PV diagram/ which labeled process has no temperature?

[YMMMA]

Homework Statement

I have had a question in my quiz that I don’t remember very well, but here’s a diagram and there’s no need for numbers in axis because it’s a concept- based question with no calculations.

The question asks if an ideal gas system moved from A-B-C-A. Where is the process by which there is no temperature

Homework Equations

PV=nRT
ΔU=Q-W

Where P is pressure, V is volume, n is the number of moles, R universal gas constant, T is the temperature, U is the internal energy, Q is heat, W is work

The Attempt at a Solution

From A to B, the pressure didn’t change, so the volume increased ( the gas expands). As indicated in the rule above, as the volume increases the temperature increases. From B to C there is a decrease in pressure, and the volume is constant. An decrease in pressure decreases the temperature. From Ato C, the volume decreased and the pressure increased, and that’s only possible if the temperature is constant or no heat is added. Am I right?

 

[mjc123]

There is no process that has "no temperature". Process CA has no temperature change.
Maybe that's what you meant, and it was just an accidental slip. But people often make mistakes in thermodynamics questions because they fail to distinguish between thermodynamic quantities (e.g. enthalpy) and changes in those quantities. Get the habit early.

 

[YMMMA]

There is no process that has "no temperature". Process CA has no temperature change.
Maybe that's what you meant, and it was just an accidental slip. But people often make mistakes in thermodynamics questions because they fail to distinguish between thermodynamic quantities (e.g. enthalpy) and changes in those quantities. Get the habit early.

Yes, I meant that the temperature is constant so the change in temperature is zero.

 

[ehild]

Yes, I meant that the temperature is constant so the change in temperature is zero.

The path from C to A looks like a straight line instead of an isotherm (hyperbola) , so the temperature can change during the process, but the initial and final temperature is the same.

 

[YMMMA]

Is there away to distinguish between isotherm and adiabatic of not stated? Because both are hyperbola right?

 

[YMMMA]

For example, in this file it says that i to Y volume increased so temperature increased. From Y to f pressure decreased, so temperature decreases. From i to f, or path X, it’s a hyperbola, but it is adiabatic or isotherm. Is it even necessary to know in this particular case? Because if it is isother, change in internal energy is zero; if it is adiabatic change in internal energy equals negative the work done by th gas to expand the volume. So, in either ways, path Y is greater.

 

[ehild]

Is there away to distinguish between isotherm and adiabatic of not stated? Because both are hyperbola right?

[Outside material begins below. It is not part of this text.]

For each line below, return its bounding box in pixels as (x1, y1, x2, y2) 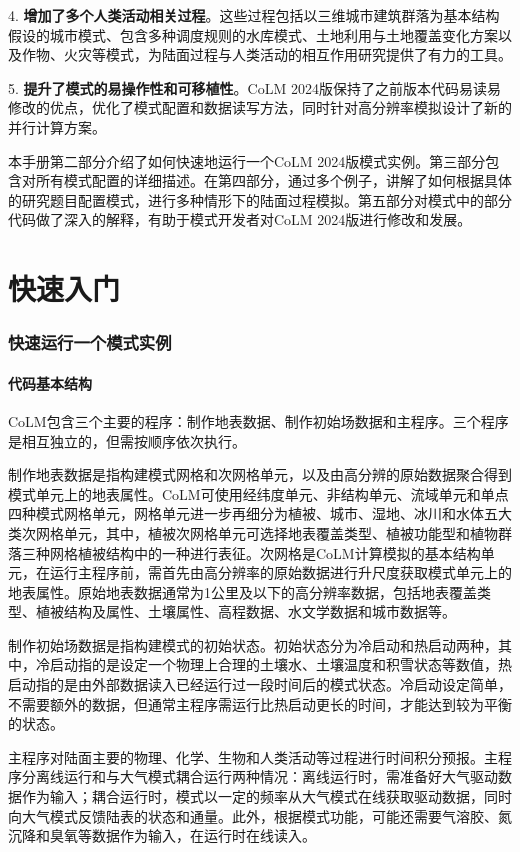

The equation of an isotherm is PV=const, it is a hyperbola in the P-V plane. The equation of an adiabatic process is PV^γ=const, it is not a hyperbola. While PV=const is a curve symmetric to the 45^°line, PV^γ=const is not.
If the product of the initial volume and pressure is the same as the product of the final volume and pressure, the process can be isotherm, but not adiabatic.

 

[mjc123]

It's not possible to decide whether the path X is isothermal or adiabatic in this case, but you don't need to know in order to answer the question.
Isothermal: PV = constant (hyperbola)
Adiabatic (reversible): PV^γ = constant (not hyperbola, I think)
Internal energy is a state function. What does that tell you?

ehild beat me to it!

 

[YMMMA]

It's not possible to decide whether the path X is isothermal or adiabatic in this case, but you don't need to know in order to answer the question.
Isothermal: PV = constant (hyperbola)
Adiabatic (reversible): PV^γ = constant (not hyperbola, I think)
Internal energy is a state function. What does that tell you?

ehild beat me to it!

That it is concerned about the value at each state but not the path. That means both paths started at i and ended at f, so both are equal

 

[Chestermiller]

That it is concerned about the value at each state but not the path. That means both paths started at i and ended at f, so both are equal

Yes. Both paths have the same change in internal energy, irrespective of the details of the two paths.